**WHAT TO PRODUCE**
Report how many lines in the records below contain the word "signs". Give only the number.

**Stored entries**

—————

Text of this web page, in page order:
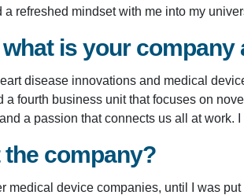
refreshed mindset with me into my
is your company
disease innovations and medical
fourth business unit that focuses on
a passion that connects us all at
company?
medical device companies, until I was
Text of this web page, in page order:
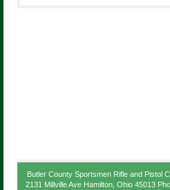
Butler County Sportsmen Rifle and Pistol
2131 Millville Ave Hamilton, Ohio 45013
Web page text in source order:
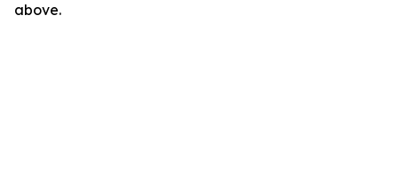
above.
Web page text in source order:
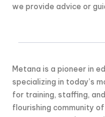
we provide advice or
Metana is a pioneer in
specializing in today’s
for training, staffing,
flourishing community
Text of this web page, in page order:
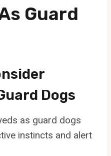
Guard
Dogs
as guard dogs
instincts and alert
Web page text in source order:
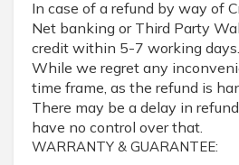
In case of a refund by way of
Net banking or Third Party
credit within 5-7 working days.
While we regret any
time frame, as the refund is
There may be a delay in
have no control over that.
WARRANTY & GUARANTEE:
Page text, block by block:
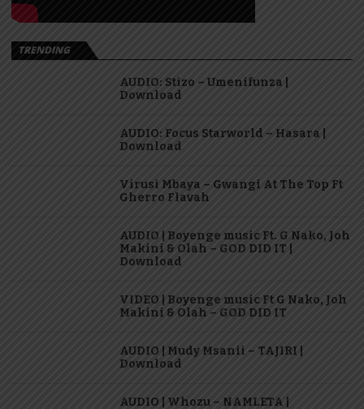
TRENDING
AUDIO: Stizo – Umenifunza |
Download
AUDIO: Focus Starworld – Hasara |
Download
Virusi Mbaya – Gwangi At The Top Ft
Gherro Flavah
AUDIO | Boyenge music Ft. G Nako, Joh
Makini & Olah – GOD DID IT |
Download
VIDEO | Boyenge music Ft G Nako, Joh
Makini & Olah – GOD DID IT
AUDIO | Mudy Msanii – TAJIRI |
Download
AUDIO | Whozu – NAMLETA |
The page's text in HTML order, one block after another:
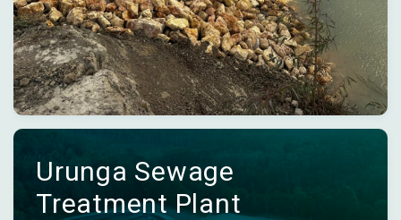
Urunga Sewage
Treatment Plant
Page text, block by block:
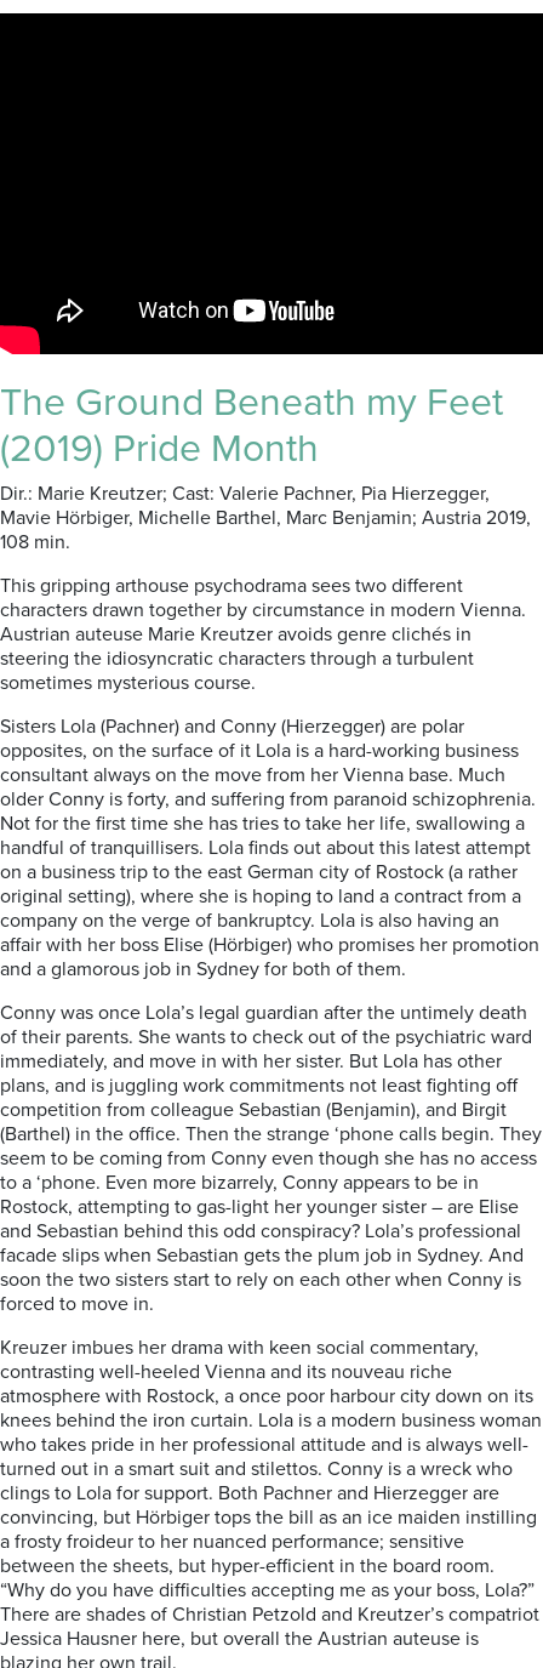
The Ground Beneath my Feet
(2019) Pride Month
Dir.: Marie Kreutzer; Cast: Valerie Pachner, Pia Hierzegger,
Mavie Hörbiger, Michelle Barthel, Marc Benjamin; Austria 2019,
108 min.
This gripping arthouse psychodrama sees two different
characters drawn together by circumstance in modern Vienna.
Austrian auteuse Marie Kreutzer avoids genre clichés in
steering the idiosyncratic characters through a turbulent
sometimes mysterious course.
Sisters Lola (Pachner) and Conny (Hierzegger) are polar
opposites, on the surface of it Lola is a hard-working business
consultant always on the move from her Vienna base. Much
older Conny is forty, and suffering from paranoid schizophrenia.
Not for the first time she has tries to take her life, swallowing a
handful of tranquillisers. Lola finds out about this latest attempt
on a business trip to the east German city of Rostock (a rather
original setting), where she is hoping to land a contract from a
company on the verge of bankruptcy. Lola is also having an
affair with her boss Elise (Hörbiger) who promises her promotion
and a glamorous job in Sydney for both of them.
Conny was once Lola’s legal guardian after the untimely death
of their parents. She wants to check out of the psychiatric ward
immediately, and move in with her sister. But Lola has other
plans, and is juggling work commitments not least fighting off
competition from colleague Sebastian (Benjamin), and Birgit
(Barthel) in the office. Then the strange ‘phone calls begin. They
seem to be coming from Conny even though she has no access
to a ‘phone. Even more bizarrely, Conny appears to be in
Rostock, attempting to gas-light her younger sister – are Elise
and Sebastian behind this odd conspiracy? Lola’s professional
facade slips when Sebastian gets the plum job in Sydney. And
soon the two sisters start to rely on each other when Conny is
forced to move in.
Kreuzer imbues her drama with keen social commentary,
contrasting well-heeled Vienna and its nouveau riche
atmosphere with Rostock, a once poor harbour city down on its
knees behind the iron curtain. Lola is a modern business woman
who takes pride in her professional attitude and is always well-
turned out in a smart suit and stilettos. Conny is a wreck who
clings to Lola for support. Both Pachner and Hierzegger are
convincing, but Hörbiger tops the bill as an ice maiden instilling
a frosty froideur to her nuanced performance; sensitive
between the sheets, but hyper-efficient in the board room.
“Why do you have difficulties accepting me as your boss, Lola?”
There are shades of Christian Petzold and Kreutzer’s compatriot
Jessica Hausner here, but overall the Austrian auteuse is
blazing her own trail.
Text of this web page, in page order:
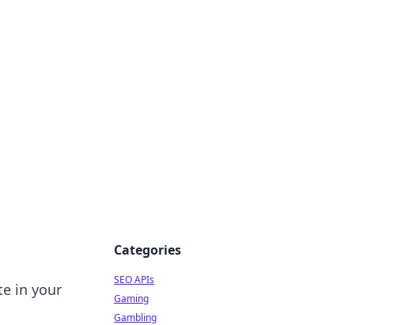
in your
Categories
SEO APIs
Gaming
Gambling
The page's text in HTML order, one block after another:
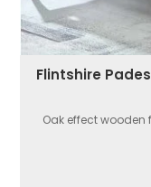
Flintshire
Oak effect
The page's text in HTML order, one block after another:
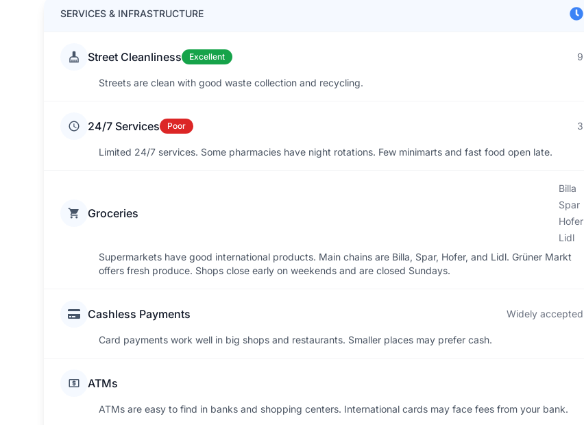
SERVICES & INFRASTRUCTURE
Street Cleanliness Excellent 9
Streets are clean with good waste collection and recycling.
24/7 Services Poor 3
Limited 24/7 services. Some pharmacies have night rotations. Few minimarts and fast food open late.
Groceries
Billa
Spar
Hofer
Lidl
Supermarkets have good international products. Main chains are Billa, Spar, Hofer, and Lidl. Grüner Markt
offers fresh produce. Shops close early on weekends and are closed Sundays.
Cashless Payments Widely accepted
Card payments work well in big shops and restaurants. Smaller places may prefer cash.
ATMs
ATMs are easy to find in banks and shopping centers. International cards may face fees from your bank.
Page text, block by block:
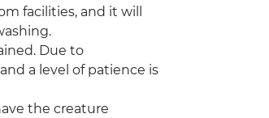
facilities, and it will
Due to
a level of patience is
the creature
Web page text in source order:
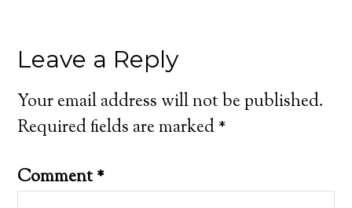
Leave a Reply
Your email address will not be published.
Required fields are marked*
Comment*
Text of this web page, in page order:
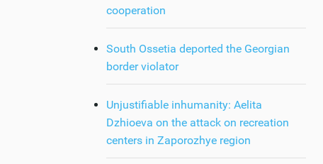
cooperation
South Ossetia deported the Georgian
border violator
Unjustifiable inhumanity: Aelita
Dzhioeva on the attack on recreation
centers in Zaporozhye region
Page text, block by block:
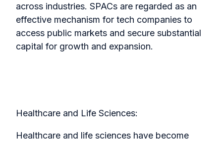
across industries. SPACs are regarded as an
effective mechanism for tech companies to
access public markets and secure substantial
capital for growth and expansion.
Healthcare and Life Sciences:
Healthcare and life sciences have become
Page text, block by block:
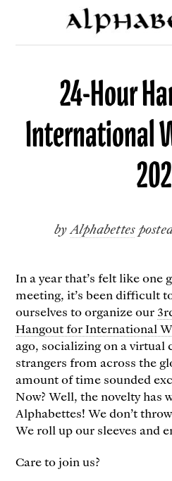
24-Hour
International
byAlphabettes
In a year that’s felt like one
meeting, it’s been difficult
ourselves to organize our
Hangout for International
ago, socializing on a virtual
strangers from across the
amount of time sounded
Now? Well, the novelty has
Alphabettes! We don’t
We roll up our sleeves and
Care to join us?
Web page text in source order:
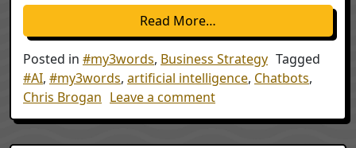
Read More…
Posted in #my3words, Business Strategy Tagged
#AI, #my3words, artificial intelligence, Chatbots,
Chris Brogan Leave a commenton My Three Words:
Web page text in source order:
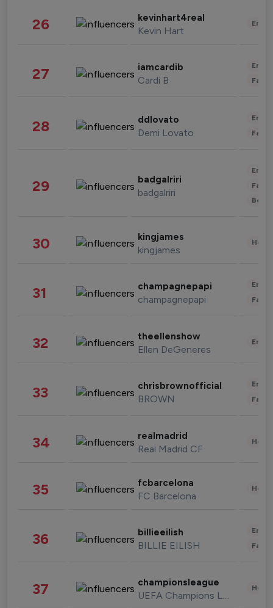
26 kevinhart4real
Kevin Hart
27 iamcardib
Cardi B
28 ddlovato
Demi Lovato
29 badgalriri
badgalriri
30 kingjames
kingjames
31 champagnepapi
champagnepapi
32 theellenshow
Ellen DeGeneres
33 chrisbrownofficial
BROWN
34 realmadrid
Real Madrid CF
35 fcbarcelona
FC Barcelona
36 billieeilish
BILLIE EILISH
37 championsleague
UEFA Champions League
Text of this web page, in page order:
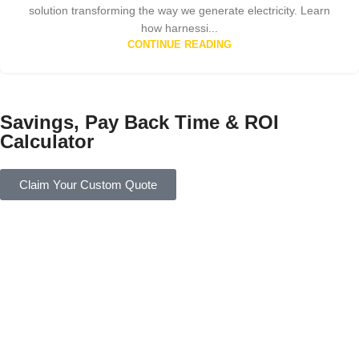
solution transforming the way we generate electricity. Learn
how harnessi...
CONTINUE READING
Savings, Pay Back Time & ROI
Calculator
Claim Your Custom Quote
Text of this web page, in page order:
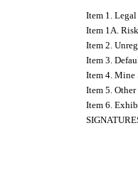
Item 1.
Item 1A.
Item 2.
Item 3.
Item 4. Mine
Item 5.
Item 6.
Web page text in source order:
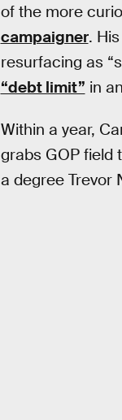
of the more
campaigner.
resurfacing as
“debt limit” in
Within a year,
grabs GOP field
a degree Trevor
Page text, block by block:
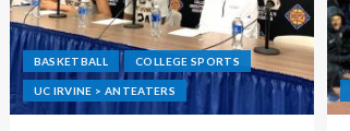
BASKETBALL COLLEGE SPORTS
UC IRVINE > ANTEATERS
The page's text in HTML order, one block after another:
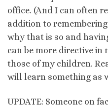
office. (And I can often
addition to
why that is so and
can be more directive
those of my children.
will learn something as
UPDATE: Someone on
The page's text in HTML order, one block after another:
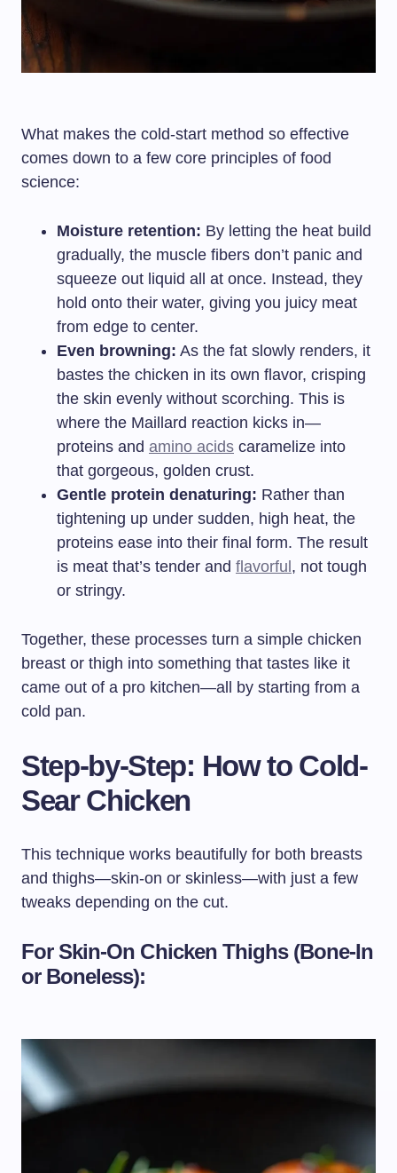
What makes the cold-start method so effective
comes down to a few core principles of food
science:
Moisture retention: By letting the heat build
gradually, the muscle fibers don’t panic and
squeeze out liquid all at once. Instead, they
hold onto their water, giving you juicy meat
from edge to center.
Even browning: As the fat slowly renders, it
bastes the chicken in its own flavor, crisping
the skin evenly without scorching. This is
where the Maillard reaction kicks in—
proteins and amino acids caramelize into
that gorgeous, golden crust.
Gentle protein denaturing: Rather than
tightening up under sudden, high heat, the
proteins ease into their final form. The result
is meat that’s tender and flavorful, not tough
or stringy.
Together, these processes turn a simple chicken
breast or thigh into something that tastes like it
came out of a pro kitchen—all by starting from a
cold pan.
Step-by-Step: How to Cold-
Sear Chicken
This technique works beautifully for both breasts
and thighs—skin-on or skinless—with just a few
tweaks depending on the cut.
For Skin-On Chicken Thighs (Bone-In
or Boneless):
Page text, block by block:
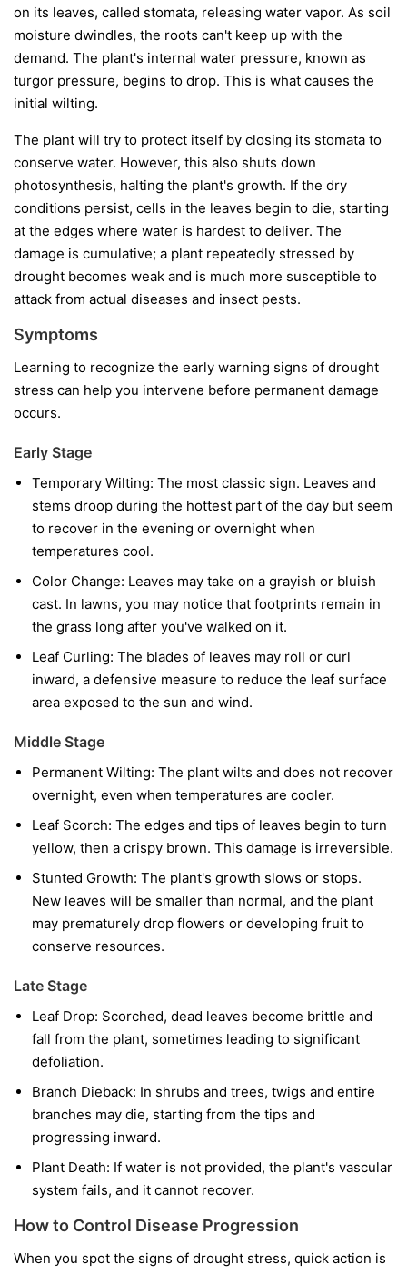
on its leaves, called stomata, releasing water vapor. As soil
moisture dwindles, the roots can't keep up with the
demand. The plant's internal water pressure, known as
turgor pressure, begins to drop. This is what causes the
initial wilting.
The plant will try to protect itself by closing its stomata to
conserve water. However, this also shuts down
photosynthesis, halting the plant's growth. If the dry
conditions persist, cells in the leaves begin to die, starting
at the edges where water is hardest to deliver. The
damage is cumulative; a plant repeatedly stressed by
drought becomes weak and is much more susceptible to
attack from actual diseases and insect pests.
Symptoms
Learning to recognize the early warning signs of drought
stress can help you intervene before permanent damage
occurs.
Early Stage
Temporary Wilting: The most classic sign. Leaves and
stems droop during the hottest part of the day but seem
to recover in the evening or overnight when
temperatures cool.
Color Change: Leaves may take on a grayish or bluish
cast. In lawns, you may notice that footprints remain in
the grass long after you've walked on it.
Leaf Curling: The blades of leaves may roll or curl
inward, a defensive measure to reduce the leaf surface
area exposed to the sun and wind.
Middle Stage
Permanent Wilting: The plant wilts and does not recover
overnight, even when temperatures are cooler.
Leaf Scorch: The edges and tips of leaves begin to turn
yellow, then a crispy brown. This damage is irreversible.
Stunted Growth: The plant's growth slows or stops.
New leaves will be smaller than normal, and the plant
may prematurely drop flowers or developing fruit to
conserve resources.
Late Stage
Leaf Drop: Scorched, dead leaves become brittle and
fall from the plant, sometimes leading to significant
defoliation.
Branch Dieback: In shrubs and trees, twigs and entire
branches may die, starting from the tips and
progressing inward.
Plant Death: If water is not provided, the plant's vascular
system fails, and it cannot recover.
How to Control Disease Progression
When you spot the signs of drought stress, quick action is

—————

**SOLUTION FOR THIS PROBLEM**
2